Excerpts from a dataset:
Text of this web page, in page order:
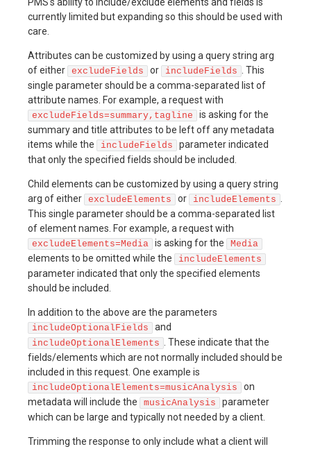
currently limited but expanding so this should be used with
care.
Attributes can be customized by using a query string arg
of either excludeFields or includeFields
. This
single parameter should be a comma-separated list of
attribute names. For example, a request with
excludeFields=summary,tagline
is asking for the
summary and title attributes to be left off any metadata
items while the
includeFields
parameter indicated
that only the specified fields should be included.
Child elements can be customized by using a query string
arg of either excludeElements or includeElements
This single parameter should be a comma-separated list
of element names. For example, a request with
excludeElements=Media is asking for the Media
elements to be omitted while the includeElements
parameter indicated that only the specified elements
should be included.
In addition to the above are the parameters
includeOptionalFields and
includeOptionalElements
. These indicate that the
fields/elements which are not normally included should be
included in this request. One example is
includeOptionalElements=musicAnalysis
on
metadata will include the
musicAnalysis
parameter
which can be large and typically not needed by a client.
Trimming the response to only include what a client will
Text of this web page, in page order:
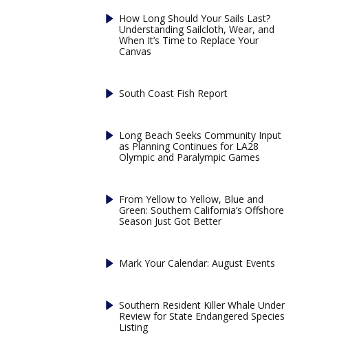
How Long Should Your Sails Last?
Understanding Sailcloth, Wear, and
When It’s Time to Replace Your
Canvas
South Coast Fish Report
Long Beach Seeks Community Input
as Planning Continues for LA28
Olympic and Paralympic Games
From Yellow to Yellow, Blue and
Green: Southern California’s Offshore
Season Just Got Better
Mark Your Calendar: August Events
Southern Resident Killer Whale Under
Review for State Endangered Species
Listing
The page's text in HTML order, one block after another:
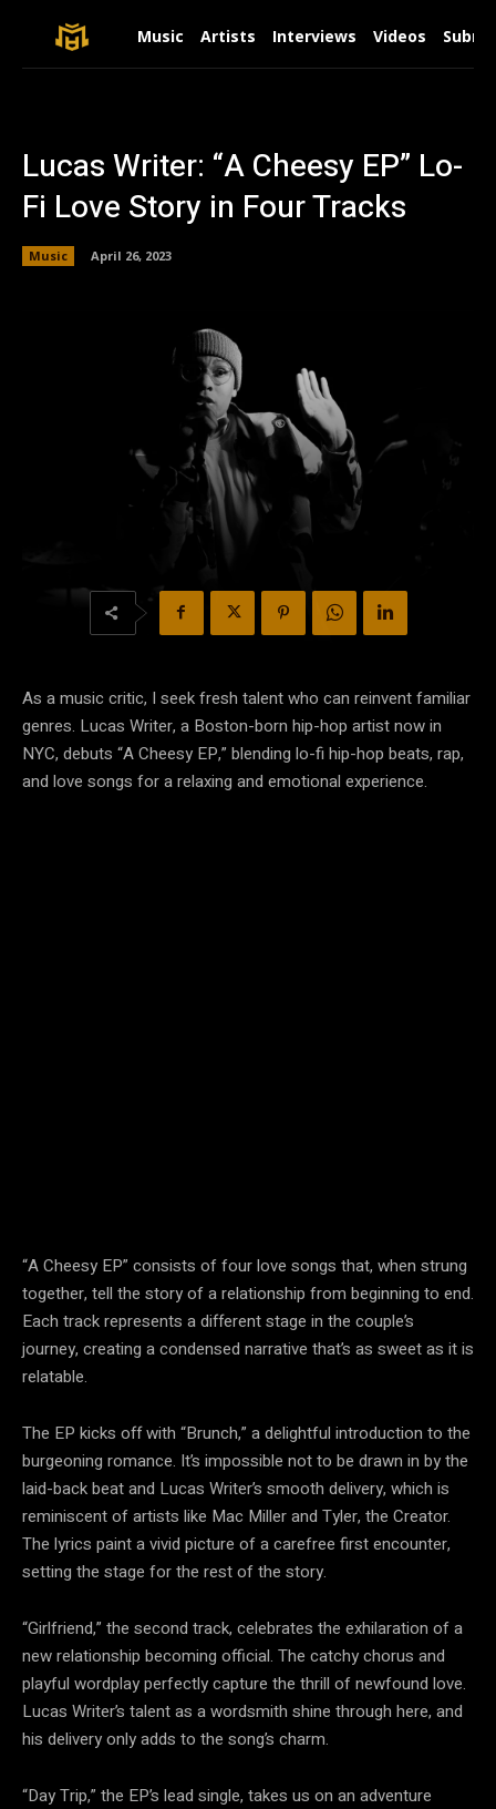
Music Artists Interviews Videos
Lucas Writer: “A Cheesy EP” Lo-
Fi Love Story in Four Tracks
Music April 26, 2023
As a music critic, I seek fresh talent who can reinvent familiar
genres. Lucas Writer, a Boston-born hip-hop artist now in
NYC, debuts “A Cheesy EP,” blending lo-fi hip-hop beats, rap,
and love songs for a relaxing and emotional experience.
“A Cheesy EP” consists of four love songs that, when strung
together, tell the story of a relationship from beginning to end.
Each track represents a different stage in the couple’s
journey, creating a condensed narrative that’s as sweet as it is
relatable.
The EP kicks off with “Brunch,” a delightful introduction to the
burgeoning romance. It’s impossible not to be drawn in by the
laid-back beat and Lucas Writer’s smooth delivery, which is
reminiscent of artists like Mac Miller and Tyler, the Creator.
The lyrics paint a vivid picture of a carefree first encounter,
setting the stage for the rest of the story.
“Girlfriend,” the second track, celebrates the exhilaration of a
new relationship becoming official. The catchy chorus and
playful wordplay perfectly capture the thrill of newfound love.
Lucas Writer’s talent as a wordsmith shine through here, and
his delivery only adds to the song’s charm.
“Day Trip,” the EP’s lead single, takes us on an adventure
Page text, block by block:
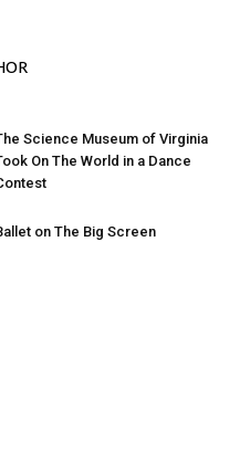
Science Museum of Virginia
On The World in a Dance
on The Big Screen

*Required action*
In your copy, include no pictures; print every line above exactly.

*Answer section*
Text of this web page, in page order:
currently limited but expanding so this should be used with
care.
Attributes can be customized by using a query string arg
of either excludeFields or includeFields
. This
single parameter should be a comma-separated list of
attribute names. For example, a request with
excludeFields=summary,tagline
is asking for the
summary and title attributes to be left off any metadata
items while the
includeFields
parameter indicated
that only the specified fields should be included.
Child elements can be customized by using a query string
arg of either excludeElements or includeElements
This single parameter should be a comma-separated list
of element names. For example, a request with
excludeElements=Media is asking for the Media
elements to be omitted while the includeElements
parameter indicated that only the specified elements
should be included.
In addition to the above are the parameters
includeOptionalFields and
includeOptionalElements
. These indicate that the
fields/elements which are not normally included should be
included in this request. One example is
includeOptionalElements=musicAnalysis
on
metadata will include the
musicAnalysis
parameter
which can be large and typically not needed by a client.
Trimming the response to only include what a client will
Text of this web page, in page order:
How Long Should Your Sails Last?
Understanding Sailcloth, Wear, and
When It’s Time to Replace Your
Canvas
South Coast Fish Report
Long Beach Seeks Community Input
as Planning Continues for LA28
Olympic and Paralympic Games
From Yellow to Yellow, Blue and
Green: Southern California’s Offshore
Season Just Got Better
Mark Your Calendar: August Events
Southern Resident Killer Whale Under
Review for State Endangered Species
Listing
The page's text in HTML order, one block after another:
Music Artists Interviews Videos
Lucas Writer: “A Cheesy EP” Lo-
Fi Love Story in Four Tracks
Music April 26, 2023
As a music critic, I seek fresh talent who can reinvent familiar
genres. Lucas Writer, a Boston-born hip-hop artist now in
NYC, debuts “A Cheesy EP,” blending lo-fi hip-hop beats, rap,
and love songs for a relaxing and emotional experience.
“A Cheesy EP” consists of four love songs that, when strung
together, tell the story of a relationship from beginning to end.
Each track represents a different stage in the couple’s
journey, creating a condensed narrative that’s as sweet as it is
relatable.
The EP kicks off with “Brunch,” a delightful introduction to the
burgeoning romance. It’s impossible not to be drawn in by the
laid-back beat and Lucas Writer’s smooth delivery, which is
reminiscent of artists like Mac Miller and Tyler, the Creator.
The lyrics paint a vivid picture of a carefree first encounter,
setting the stage for the rest of the story.
“Girlfriend,” the second track, celebrates the exhilaration of a
new relationship becoming official. The catchy chorus and
playful wordplay perfectly capture the thrill of newfound love.
Lucas Writer’s talent as a wordsmith shine through here, and
his delivery only adds to the song’s charm.
“Day Trip,” the EP’s lead single, takes us on an adventure
Page text, block by block:
Science Museum of Virginia
On The World in a Dance
on The Big Screen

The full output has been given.